Who are the subjects of your photos?
My girlfriend/muse, graphic designer Roxanne Daner. My friend, poet John Tottenham whose poems, The Inertia Variations, I based some short 16mm films. Dear old friend, since middle school, Julian Fischer. Oh, and Liz Vaida who appears as a blur in a hotel hallway (she and I worked on a TV show together). My dogs, The Sheriff and Simone, were also subjects.
Please share your favorite photo from the ones you took. What’s the story behind it?
Roxanne as a ghost in our closet. I had been meaning to take this photo for some time. I have shot many Polaroid photos of the closet. There is something about (the cheap overhead) lighting and the decidedly unglamorous bare bones nature of the closet that I find very photogenic. I knew a ghostly image of Roxanne would render nicely against that blank canvas of a wall.
If your photos shown here could have a soundtrack of three songs, what would they be (song title & artist please).
Well, here’s a vainglorious response. I have actually more than a few times composed my own music to photographs. One of Roxanne in a hallway, called “Hello” can be found somewhere on youtube. Still others were compiled into short films I made called “My Week in Polaroids” for which I would compose music. And I took all the photographs for my records (LANDy, The Goldberg Sisters). So, again, these pursuits of mine feel interconnected.
1. “BFF” by LANDy (particularly for the “twins” photo of Roxanne on deck at night; in fact the video for this song deals with the notion of doppelganger a bit)
2.“You’re Beautiful When You Die” by The Goldberg Sisters
3. “The Heart Grows Fonder” by The Goldberg Sisters
Do you have upcoming projects that you’d like to share with the community?
I’ve been writing and recording demos for a new record for some time; I just finished my first (undiscarded) screenplay in many years which I plan to produce and direct within the next year; just snapped some photos for Land Rover’s Tumblr page and some for Ladygunn magazine of Alexis Palladino from the band exitmusic.
Where does Lomography fit in these projects?

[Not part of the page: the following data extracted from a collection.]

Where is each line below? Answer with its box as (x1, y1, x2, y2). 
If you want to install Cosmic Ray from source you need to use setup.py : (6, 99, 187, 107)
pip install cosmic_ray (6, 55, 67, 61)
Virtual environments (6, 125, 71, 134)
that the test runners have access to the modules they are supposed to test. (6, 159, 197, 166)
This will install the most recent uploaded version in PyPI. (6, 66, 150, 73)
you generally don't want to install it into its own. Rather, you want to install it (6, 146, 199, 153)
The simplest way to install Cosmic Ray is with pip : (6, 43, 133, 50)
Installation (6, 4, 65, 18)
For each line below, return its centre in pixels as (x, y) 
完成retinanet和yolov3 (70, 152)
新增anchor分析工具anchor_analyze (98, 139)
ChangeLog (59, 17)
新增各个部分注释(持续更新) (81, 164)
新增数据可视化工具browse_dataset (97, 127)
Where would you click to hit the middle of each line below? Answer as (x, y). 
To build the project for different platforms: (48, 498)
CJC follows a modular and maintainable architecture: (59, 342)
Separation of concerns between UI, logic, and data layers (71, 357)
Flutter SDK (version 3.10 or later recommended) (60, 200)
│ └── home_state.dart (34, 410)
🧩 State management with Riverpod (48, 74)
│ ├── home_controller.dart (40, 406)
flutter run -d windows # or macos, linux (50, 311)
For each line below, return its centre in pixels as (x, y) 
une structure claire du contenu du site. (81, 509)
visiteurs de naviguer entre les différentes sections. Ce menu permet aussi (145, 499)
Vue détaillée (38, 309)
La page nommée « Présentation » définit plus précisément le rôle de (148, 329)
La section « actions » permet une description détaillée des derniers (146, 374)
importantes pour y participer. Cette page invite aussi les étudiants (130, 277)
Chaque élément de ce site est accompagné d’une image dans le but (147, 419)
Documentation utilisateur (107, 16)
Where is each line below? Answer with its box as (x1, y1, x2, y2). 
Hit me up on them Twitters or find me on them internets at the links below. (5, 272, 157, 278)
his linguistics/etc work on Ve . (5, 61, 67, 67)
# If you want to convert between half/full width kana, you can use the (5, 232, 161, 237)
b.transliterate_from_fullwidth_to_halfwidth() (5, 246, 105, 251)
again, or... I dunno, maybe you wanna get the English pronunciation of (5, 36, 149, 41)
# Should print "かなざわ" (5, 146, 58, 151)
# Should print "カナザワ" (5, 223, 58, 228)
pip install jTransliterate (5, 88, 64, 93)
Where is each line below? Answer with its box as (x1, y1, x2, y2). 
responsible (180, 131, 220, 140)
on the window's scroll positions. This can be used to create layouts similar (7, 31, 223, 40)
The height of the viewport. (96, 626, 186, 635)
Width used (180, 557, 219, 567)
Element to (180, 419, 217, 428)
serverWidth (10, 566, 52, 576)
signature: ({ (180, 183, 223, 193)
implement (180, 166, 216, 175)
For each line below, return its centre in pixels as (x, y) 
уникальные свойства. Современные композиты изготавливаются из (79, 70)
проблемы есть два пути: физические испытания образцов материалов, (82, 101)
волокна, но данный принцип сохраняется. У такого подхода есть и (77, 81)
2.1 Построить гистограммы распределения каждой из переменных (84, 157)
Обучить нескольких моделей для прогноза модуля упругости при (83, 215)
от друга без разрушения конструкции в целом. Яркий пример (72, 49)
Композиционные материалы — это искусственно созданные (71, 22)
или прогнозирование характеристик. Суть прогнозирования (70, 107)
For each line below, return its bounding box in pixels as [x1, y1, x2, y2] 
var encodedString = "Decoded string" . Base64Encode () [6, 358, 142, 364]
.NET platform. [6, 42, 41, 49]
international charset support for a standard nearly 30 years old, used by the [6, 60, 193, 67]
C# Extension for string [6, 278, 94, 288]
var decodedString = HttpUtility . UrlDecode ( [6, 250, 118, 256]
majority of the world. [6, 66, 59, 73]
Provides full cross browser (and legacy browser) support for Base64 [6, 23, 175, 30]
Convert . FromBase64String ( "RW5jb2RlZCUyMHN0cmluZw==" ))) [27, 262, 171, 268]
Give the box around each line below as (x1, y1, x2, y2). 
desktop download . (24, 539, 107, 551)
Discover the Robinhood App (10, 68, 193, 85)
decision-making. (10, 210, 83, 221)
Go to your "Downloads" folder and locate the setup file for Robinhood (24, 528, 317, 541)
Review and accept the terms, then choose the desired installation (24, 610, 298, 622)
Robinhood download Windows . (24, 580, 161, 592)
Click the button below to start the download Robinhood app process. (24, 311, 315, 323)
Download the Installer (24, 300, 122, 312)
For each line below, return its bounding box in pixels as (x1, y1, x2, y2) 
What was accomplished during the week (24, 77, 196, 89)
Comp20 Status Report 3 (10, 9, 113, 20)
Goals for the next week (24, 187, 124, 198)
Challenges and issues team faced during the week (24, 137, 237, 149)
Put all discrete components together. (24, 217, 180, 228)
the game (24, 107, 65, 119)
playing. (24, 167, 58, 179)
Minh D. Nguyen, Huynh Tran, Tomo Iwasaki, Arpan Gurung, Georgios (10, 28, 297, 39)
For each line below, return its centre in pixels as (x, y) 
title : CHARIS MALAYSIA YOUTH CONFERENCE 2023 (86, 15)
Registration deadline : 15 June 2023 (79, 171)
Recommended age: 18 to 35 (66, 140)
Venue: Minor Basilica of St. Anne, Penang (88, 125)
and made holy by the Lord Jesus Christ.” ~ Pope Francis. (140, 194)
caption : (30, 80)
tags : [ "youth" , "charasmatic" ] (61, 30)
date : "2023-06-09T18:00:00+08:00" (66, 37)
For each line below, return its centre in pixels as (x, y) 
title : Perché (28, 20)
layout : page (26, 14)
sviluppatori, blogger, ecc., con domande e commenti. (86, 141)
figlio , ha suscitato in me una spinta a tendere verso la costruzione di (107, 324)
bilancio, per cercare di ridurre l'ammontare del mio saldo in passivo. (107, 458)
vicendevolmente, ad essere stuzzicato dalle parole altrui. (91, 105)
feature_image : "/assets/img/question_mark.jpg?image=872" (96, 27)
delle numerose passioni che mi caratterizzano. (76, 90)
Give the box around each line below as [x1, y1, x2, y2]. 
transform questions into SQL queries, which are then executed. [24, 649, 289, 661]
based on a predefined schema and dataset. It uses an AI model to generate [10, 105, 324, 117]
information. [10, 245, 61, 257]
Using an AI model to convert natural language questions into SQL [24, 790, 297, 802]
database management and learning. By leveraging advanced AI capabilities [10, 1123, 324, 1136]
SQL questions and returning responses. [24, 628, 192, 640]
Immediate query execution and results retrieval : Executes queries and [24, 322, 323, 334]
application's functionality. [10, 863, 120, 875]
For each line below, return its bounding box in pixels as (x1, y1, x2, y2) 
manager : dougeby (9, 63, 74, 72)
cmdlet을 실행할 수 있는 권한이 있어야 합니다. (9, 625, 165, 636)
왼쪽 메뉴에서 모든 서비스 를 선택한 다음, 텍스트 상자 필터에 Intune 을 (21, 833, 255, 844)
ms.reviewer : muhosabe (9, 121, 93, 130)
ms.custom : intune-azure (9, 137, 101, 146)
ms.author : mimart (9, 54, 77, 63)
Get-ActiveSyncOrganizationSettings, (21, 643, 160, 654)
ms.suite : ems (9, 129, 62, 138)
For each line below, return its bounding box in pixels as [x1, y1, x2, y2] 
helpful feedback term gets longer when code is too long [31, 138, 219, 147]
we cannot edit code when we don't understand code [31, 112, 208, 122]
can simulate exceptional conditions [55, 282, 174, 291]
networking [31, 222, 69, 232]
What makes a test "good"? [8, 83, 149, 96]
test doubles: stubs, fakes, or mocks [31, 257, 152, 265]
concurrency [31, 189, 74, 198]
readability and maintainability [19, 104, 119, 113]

Who’s to say? Some Lomo photos could end up as album art for the next record and I could very easily see a making a LomoKino muisc video for myself or another artist.
Lastly, what advice can you give our readers when shooting with the Diana F+?
1. Make sure your aperture (sunny, cloudy, etc) setting is locked in place and not left (as I did on one roll) straddling two settings.
2. Don’t be too hasty. (I know Lomo is all about letting go and just shooting! but I’m too ocd for that). As fun as it is to shoot film, there is little denying its expense and increasing scarcity. As basic and uncomplicated as a Diana is is it could really be useful, beautiful artistic tool. I leave snapshots these days to Instagram.
3. Disregard the above and shoot any and everything.
4. Experiment. It’ sort of hard not to anyway, with the Diana.
5. Don’t be afraid (or lazy in my case) of using a tripod. It will transport your photos, particularly in B mode.
6. Have fun! (After years of therapy I’m still working on this one).